> **WHAT IS BEING ASKED**
All of the data that follows should be retyped exactly, please, except the pictures.
%%
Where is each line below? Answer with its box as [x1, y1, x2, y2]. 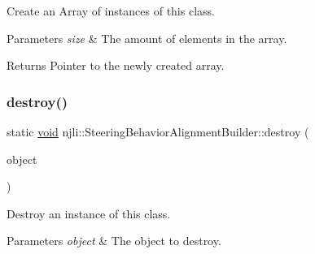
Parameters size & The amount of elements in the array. [7, 29, 287, 46]
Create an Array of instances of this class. [7, 2, 215, 19]
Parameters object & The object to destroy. [7, 232, 221, 249]
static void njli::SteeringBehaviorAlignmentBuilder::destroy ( [7, 123, 309, 140]
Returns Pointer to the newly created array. [7, 57, 225, 74]
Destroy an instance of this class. [7, 204, 171, 222]
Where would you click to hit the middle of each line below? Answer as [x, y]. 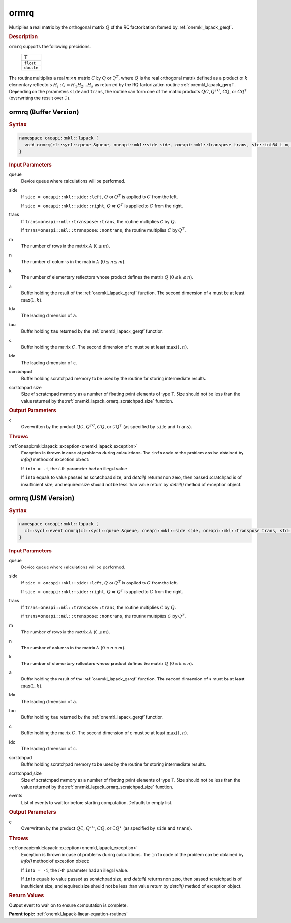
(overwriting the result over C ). [40, 98]
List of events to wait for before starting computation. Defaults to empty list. [97, 802]
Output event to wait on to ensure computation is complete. [68, 905]
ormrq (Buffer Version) [44, 112]
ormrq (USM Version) [42, 498]
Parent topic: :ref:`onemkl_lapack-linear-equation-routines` [68, 914]
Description [24, 36]
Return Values [26, 895]
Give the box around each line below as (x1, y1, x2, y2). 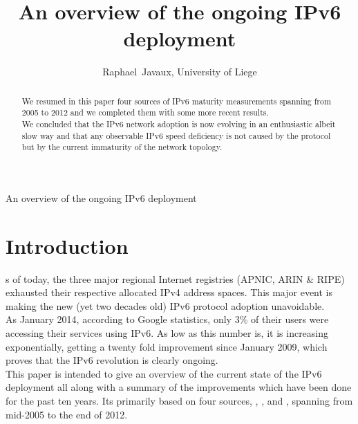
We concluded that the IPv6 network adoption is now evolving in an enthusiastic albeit (21, 118, 336, 130)
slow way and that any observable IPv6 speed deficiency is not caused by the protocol (21, 129, 331, 141)
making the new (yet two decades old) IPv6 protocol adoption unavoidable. (6, 298, 325, 313)
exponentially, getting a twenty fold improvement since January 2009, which (6, 339, 328, 353)
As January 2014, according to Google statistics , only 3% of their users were (6, 312, 329, 326)
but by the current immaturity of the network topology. (21, 141, 223, 153)
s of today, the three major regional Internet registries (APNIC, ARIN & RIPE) (6, 271, 345, 286)
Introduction (6, 231, 129, 259)
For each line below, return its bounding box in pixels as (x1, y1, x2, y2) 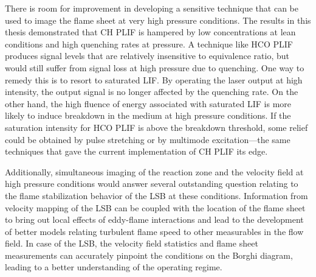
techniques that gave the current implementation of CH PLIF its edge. (5, 145, 268, 158)
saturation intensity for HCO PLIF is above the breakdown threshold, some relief (5, 121, 308, 133)
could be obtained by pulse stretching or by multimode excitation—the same (5, 133, 290, 146)
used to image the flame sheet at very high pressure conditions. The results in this (5, 13, 311, 26)
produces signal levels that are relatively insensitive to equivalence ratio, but (5, 49, 289, 62)
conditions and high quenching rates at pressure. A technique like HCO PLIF (5, 37, 293, 50)
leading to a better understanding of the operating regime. (5, 261, 222, 273)
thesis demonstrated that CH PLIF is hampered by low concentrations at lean (5, 26, 296, 38)
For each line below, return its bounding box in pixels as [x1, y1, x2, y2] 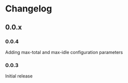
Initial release [5, 73, 33, 79]
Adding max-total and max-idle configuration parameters [5, 49, 123, 55]
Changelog [5, 3, 52, 14]
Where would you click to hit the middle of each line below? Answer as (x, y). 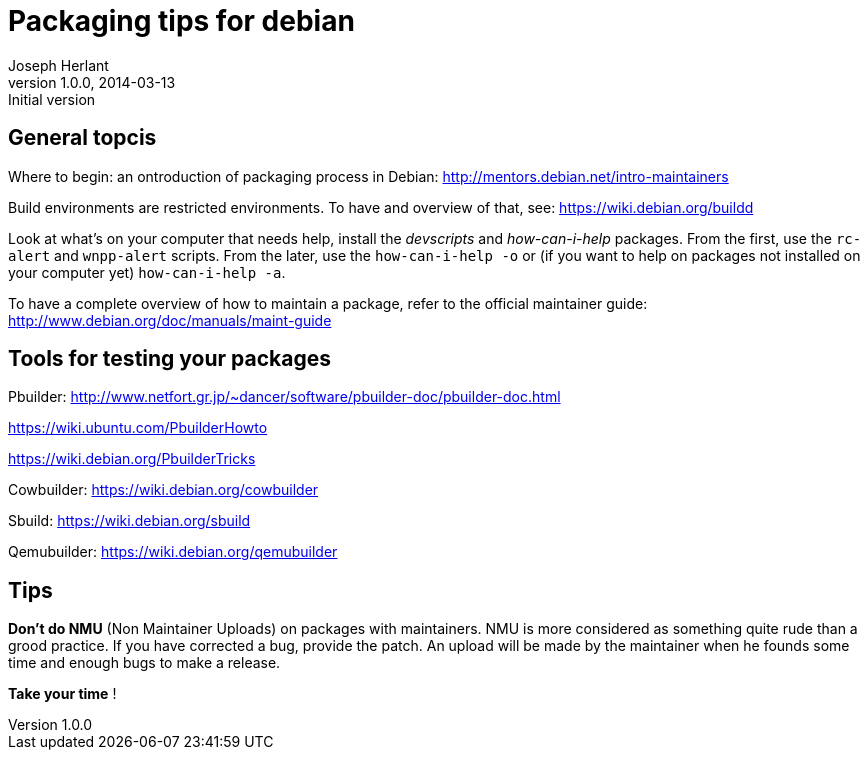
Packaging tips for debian (181, 21)
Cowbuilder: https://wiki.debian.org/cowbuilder (163, 490)
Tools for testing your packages (169, 359)
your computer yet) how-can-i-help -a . (147, 272)
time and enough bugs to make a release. (144, 663)
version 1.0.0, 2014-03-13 (92, 82)
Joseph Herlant (58, 65)
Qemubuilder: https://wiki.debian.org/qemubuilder (173, 552)
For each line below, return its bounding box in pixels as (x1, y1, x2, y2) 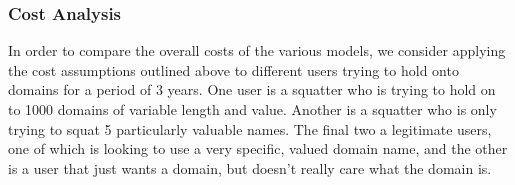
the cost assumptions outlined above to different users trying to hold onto (8, 59, 459, 80)
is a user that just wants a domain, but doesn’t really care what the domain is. (8, 157, 492, 178)
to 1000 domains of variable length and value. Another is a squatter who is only (8, 99, 497, 119)
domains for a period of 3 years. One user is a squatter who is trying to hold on (8, 79, 496, 100)
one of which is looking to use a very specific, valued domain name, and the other (8, 138, 508, 159)
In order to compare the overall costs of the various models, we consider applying (8, 40, 506, 61)
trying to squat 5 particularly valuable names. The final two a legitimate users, (8, 118, 492, 139)
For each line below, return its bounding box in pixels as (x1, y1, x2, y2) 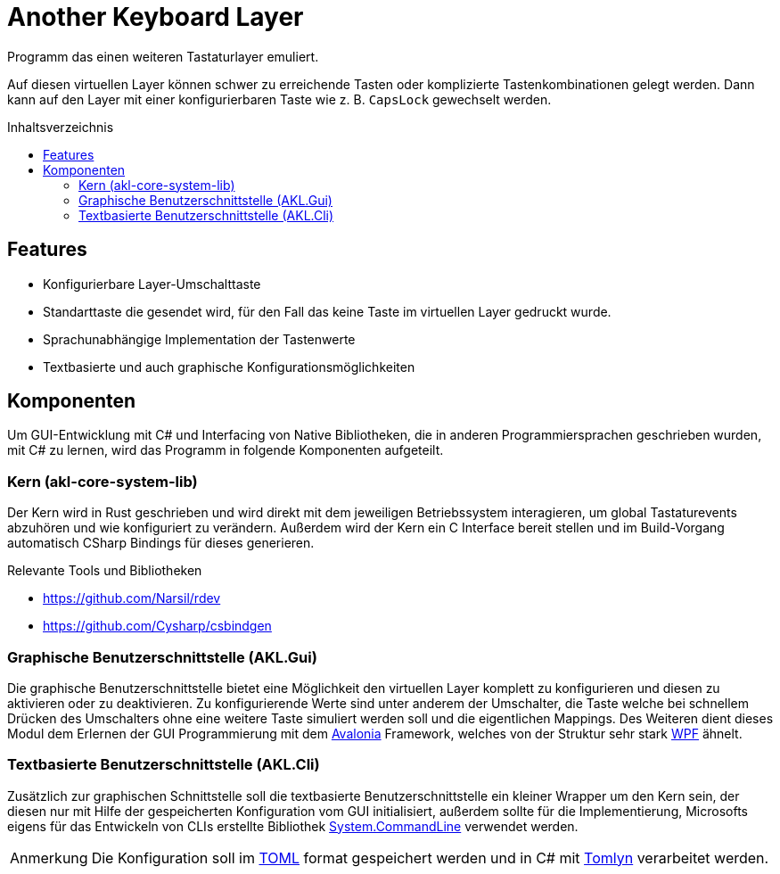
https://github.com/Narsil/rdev (43, 590, 221, 606)
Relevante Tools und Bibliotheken (7, 563, 202, 579)
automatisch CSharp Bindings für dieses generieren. (7, 535, 315, 551)
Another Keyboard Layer (7, 2, 304, 32)
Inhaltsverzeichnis (7, 119, 114, 135)
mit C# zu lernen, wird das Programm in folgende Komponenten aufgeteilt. (7, 442, 444, 458)
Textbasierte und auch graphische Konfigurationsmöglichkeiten (43, 359, 415, 375)
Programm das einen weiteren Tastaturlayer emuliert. (7, 48, 319, 64)
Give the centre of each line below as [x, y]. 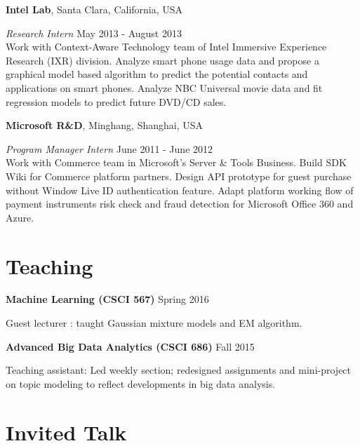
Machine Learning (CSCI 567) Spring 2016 [107, 299]
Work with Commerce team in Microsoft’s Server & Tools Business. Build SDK [176, 162]
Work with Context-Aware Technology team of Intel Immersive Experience [166, 47]
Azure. [20, 217]
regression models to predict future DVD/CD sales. [116, 101]
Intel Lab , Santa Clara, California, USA [94, 9]
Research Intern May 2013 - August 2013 [94, 33]
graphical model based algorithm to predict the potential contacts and [157, 74]
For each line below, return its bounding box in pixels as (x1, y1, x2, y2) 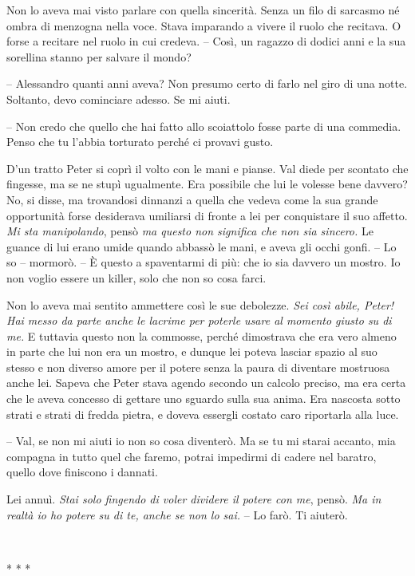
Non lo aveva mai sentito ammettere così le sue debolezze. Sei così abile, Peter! (6, 296, 394, 313)
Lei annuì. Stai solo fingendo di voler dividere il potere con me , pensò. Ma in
%%
> **RESPONSE TO THE EXERCISE**
Where is each line below? Answer with its box as [x1, y1, x2, y2]. 
Parameters size & The amount of elements in the array. [7, 29, 287, 46]
Create an Array of instances of this class. [7, 2, 215, 19]
Parameters object & The object to destroy. [7, 232, 221, 249]
static void njli::SteeringBehaviorAlignmentBuilder::destroy ( [7, 123, 309, 140]
Returns Pointer to the newly created array. [7, 57, 225, 74]
Destroy an instance of this class. [7, 204, 171, 222]
Where would you click to hit the middle of each line below? Answer as [x, y]. 
(overwriting the result over C ). [40, 98]
List of events to wait for before starting computation. Defaults to empty list. [97, 802]
Output event to wait on to ensure computation is complete. [68, 905]
ormrq (Buffer Version) [44, 112]
ormrq (USM Version) [42, 498]
Parent topic: :ref:`onemkl_lapack-linear-equation-routines` [68, 914]
Description [24, 36]
Return Values [26, 895]
Give the box around each line below as (x1, y1, x2, y2). 
We concluded that the IPv6 network adoption is now evolving in an enthusiastic albeit (21, 118, 336, 130)
slow way and that any observable IPv6 speed deficiency is not caused by the protocol (21, 129, 331, 141)
making the new (yet two decades old) IPv6 protocol adoption unavoidable. (6, 298, 325, 313)
exponentially, getting a twenty fold improvement since January 2009, which (6, 339, 328, 353)
As January 2014, according to Google statistics , only 3% of their users were (6, 312, 329, 326)
but by the current immaturity of the network topology. (21, 141, 223, 153)
s of today, the three major regional Internet registries (APNIC, ARIN & RIPE) (6, 271, 345, 286)
Introduction (6, 231, 129, 259)
For each line below, return its bounding box in pixels as (x1, y1, x2, y2) 
techniques that gave the current implementation of CH PLIF its edge. (5, 145, 268, 158)
saturation intensity for HCO PLIF is above the breakdown threshold, some relief (5, 121, 308, 133)
could be obtained by pulse stretching or by multimode excitation—the same (5, 133, 290, 146)
used to image the flame sheet at very high pressure conditions. The results in this (5, 13, 311, 26)
produces signal levels that are relatively insensitive to equivalence ratio, but (5, 49, 289, 62)
conditions and high quenching rates at pressure. A technique like HCO PLIF (5, 37, 293, 50)
leading to a better understanding of the operating regime. (5, 261, 222, 273)
thesis demonstrated that CH PLIF is hampered by low concentrations at lean (5, 26, 296, 38)
For each line below, return its bounding box in pixels as [x1, y1, x2, y2] 
Initial release [5, 73, 33, 79]
Adding max-total and max-idle configuration parameters [5, 49, 123, 55]
Changelog [5, 3, 52, 14]
Where would you click to hit the middle of each line below? Answer as (x, y). 
Packaging tips for debian (181, 21)
Cowbuilder: https://wiki.debian.org/cowbuilder (163, 490)
Tools for testing your packages (169, 359)
your computer yet) how-can-i-help -a . (147, 272)
time and enough bugs to make a release. (144, 663)
version 1.0.0, 2014-03-13 (92, 82)
Joseph Herlant (58, 65)
Qemubuilder: https://wiki.debian.org/qemubuilder (173, 552)
For each line below, return its bounding box in pixels as (x1, y1, x2, y2) 
the cost assumptions outlined above to different users trying to hold onto (8, 59, 459, 80)
is a user that just wants a domain, but doesn’t really care what the domain is. (8, 157, 492, 178)
to 1000 domains of variable length and value. Another is a squatter who is only (8, 99, 497, 119)
domains for a period of 3 years. One user is a squatter who is trying to hold on (8, 79, 496, 100)
one of which is looking to use a very specific, valued domain name, and the other (8, 138, 508, 159)
In order to compare the overall costs of the various models, we consider applying (8, 40, 506, 61)
trying to squat 5 particularly valuable names. The final two a legitimate users, (8, 118, 492, 139)
For each line below, return its bounding box in pixels as (x1, y1, x2, y2) 
https://github.com/Narsil/rdev (43, 590, 221, 606)
Relevante Tools und Bibliotheken (7, 563, 202, 579)
automatisch CSharp Bindings für dieses generieren. (7, 535, 315, 551)
Another Keyboard Layer (7, 2, 304, 32)
Inhaltsverzeichnis (7, 119, 114, 135)
mit C# zu lernen, wird das Programm in folgende Komponenten aufgeteilt. (7, 442, 444, 458)
Textbasierte und auch graphische Konfigurationsmöglichkeiten (43, 359, 415, 375)
Programm das einen weiteren Tastaturlayer emuliert. (7, 48, 319, 64)
Give the centre of each line below as [x, y]. 
Machine Learning (CSCI 567) Spring 2016 [107, 299]
Work with Commerce team in Microsoft’s Server & Tools Business. Build SDK [176, 162]
Work with Context-Aware Technology team of Intel Immersive Experience [166, 47]
Azure. [20, 217]
regression models to predict future DVD/CD sales. [116, 101]
Intel Lab , Santa Clara, California, USA [94, 9]
Research Intern May 2013 - August 2013 [94, 33]
graphical model based algorithm to predict the potential contacts and [157, 74]
For each line below, return its bounding box in pixels as (x1, y1, x2, y2) 
Non lo aveva mai sentito ammettere così le sue debolezze. Sei così abile, Peter! (6, 296, 394, 313)
Lei annuì. Stai solo fingendo di voler dividere il potere con me , pensò. Ma in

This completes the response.